- [Task directions] Please transcribe every record below exactly, leaving out the pictures.

- [Given entries]

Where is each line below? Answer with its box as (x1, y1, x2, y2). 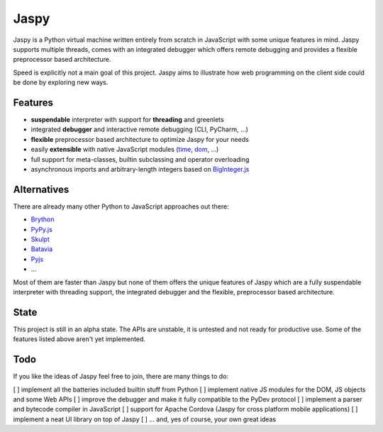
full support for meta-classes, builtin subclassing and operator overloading (30, 155, 250, 163)
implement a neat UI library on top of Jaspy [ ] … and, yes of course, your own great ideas (13, 415, 277, 423)
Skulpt (30, 235, 50, 244)
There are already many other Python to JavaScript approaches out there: (13, 202, 230, 211)
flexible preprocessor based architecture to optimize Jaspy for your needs (30, 135, 250, 143)
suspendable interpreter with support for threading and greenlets (30, 116, 224, 124)
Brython (30, 215, 55, 223)
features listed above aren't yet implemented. (13, 335, 145, 343)

- [Answer to this task]
Where is each line below? Answer with its box as (x1, y1, x2, y2). 
full support for meta-classes, builtin subclassing and operator overloading (30, 155, 250, 163)
implement a neat UI library on top of Jaspy [ ] … and, yes of course, your own great ideas (13, 415, 277, 423)
Skulpt (30, 235, 50, 244)
There are already many other Python to JavaScript approaches out there: (13, 202, 230, 211)
flexible preprocessor based architecture to optimize Jaspy for your needs (30, 135, 250, 143)
suspendable interpreter with support for threading and greenlets (30, 116, 224, 124)
Brython (30, 215, 55, 223)
features listed above aren't yet implemented. (13, 335, 145, 343)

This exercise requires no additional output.